Comprendo che hai speso finora fior di quattrini in agenzie stampa, gigantografie, sedie, buffet, tecnici per il puc, fotografi, canali social privati ecc. ecc. ma questa volta i tuoi consulenti non ti hanno fornito indicazioni giuste: NON SI STRUMENTALIZZA UN SANTO PATRONO E NON SI STRUMENTALIZZANO LE LEGITTIME ASPETTATIVE DI GIOVANI FEDELI E DI ANZIANI PER CERCARE (INVANO) DI RUBARE QUALCHE VOTO!
Concludo,
Potrei indulgere su qualche tuo consigliere comunale che di processioni ne ha fatte tante in questi anni a casa mia, ma preferisco soprassedere, almeno per il momento, anche perché sono ben consapevole del fatto che “la riconoscenza termina non appena si è ricevuto ciò a cui sui anela”.
Ergo, non ti chiedo riconoscenza poiché pretenderla da uno come te, sig. giovane AVVOCATO Apicella, sarebbe follia. Almeno, però, ti chiedo di rispettare le persone, i cittadini, la VERITA’ ed anche le “istituzioni cittadine”.

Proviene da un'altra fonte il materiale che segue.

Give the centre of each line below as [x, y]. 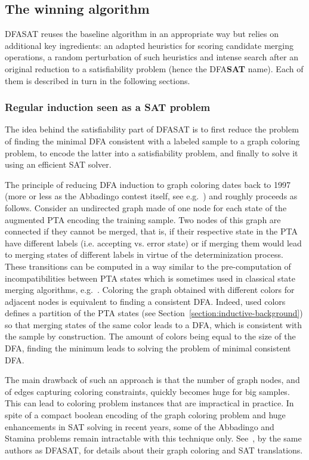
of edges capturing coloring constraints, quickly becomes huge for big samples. [147, 391]
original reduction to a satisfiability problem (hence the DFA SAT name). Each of [154, 68]
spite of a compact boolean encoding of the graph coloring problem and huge [145, 415]
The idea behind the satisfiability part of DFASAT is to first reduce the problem [152, 129]
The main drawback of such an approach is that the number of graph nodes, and [152, 380]
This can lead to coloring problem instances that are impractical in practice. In [149, 403]
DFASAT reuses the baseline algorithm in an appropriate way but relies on [142, 34]
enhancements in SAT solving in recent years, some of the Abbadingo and [140, 426]
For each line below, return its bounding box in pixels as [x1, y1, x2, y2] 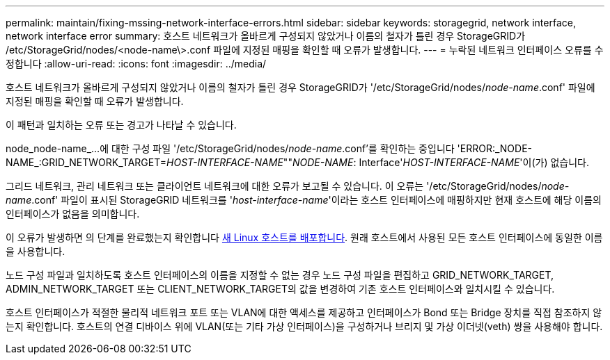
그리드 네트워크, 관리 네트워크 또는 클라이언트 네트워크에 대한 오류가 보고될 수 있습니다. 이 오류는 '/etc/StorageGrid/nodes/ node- [6, 180, 570, 192]
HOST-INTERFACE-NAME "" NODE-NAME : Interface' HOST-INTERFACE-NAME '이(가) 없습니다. [166, 156, 589, 168]
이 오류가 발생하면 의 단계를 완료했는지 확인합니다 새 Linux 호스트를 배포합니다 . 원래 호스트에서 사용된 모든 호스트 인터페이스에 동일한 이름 [6, 231, 603, 243]
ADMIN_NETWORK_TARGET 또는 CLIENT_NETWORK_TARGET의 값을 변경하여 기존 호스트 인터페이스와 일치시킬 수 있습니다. [6, 283, 555, 295]
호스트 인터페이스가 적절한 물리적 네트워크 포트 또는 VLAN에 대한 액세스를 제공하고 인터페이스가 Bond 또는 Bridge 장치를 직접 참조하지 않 [6, 306, 602, 318]
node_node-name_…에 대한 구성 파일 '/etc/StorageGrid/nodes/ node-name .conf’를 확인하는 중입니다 [6, 142, 455, 154]
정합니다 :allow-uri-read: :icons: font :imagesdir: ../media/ [6, 58, 267, 69]
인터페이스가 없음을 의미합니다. [6, 208, 140, 220]
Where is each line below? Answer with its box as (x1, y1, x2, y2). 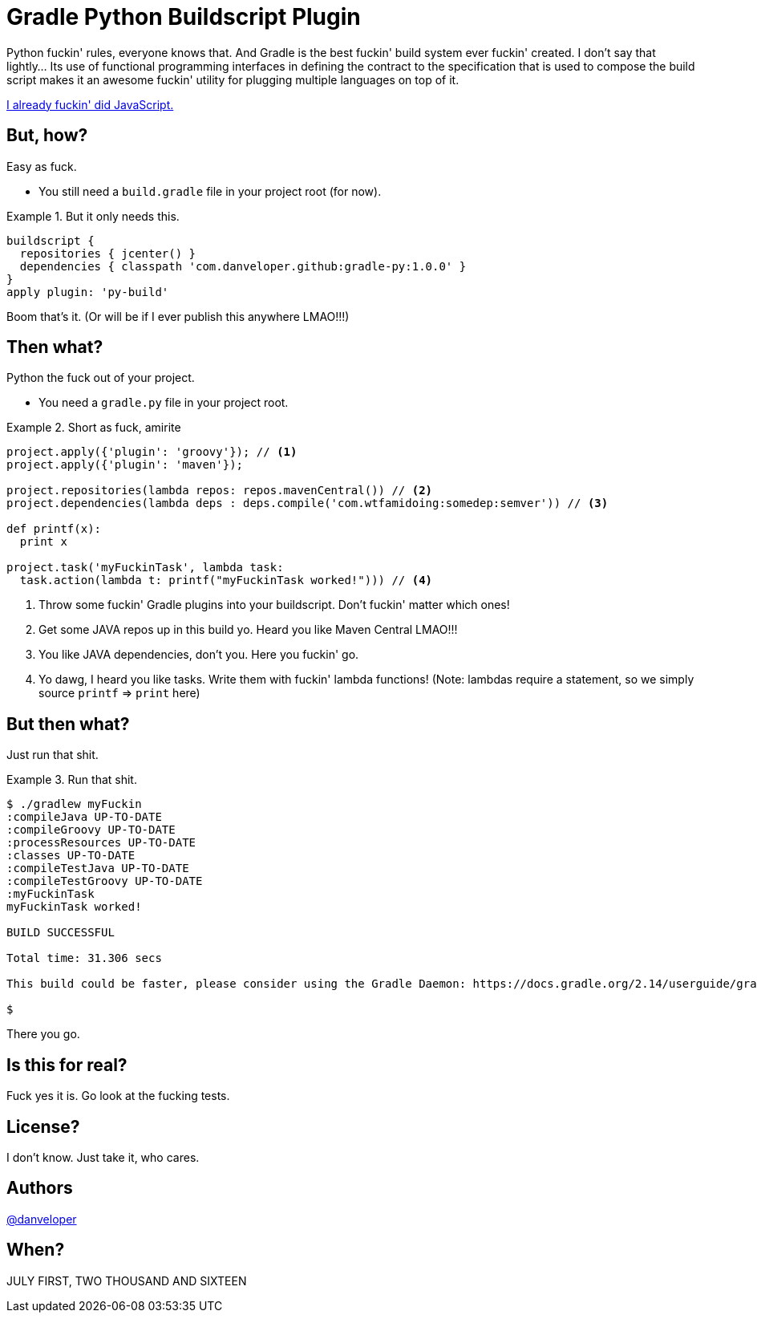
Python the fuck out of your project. (6, 371, 195, 385)
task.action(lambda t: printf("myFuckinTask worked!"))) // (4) (19, 574, 433, 587)
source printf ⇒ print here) (38, 686, 200, 700)
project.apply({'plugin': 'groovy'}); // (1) (6, 445, 298, 459)
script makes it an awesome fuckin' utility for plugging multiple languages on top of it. (6, 72, 459, 87)
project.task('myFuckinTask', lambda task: (6, 561, 284, 574)
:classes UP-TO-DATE (6, 849, 136, 862)
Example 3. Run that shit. (6, 773, 137, 787)

Evita, di tal che, di utilizzare la polizia municipale per far rimuovere SOLTANTO i manifesti dei miei candidati o per farmi allontanare dalle processioni religiose (che non sono di spettanza comunale né di proprietà del sindaco o della amministrazione comunale) e dedicati ad un paese che ormai è a pezzi.
Gli standard comunali non vanno regalati in vista di una promessa elettorale ma sono bene comune, il verde pubblico non va barattato con qualche comitato elettorale, la casa comunale non è un rifugio per scribi e farisei, il cottolengo non è una RSA privata da gestire con un controllo orwelliano dei dipendenti e dei contrattisti (neppure liberi di porre like a miei candidati pena la revoca degli affidamenti)…Insomma, ricorda, non basta la fascia (E NEPPURE LA ETA’) per essere sindaco!…”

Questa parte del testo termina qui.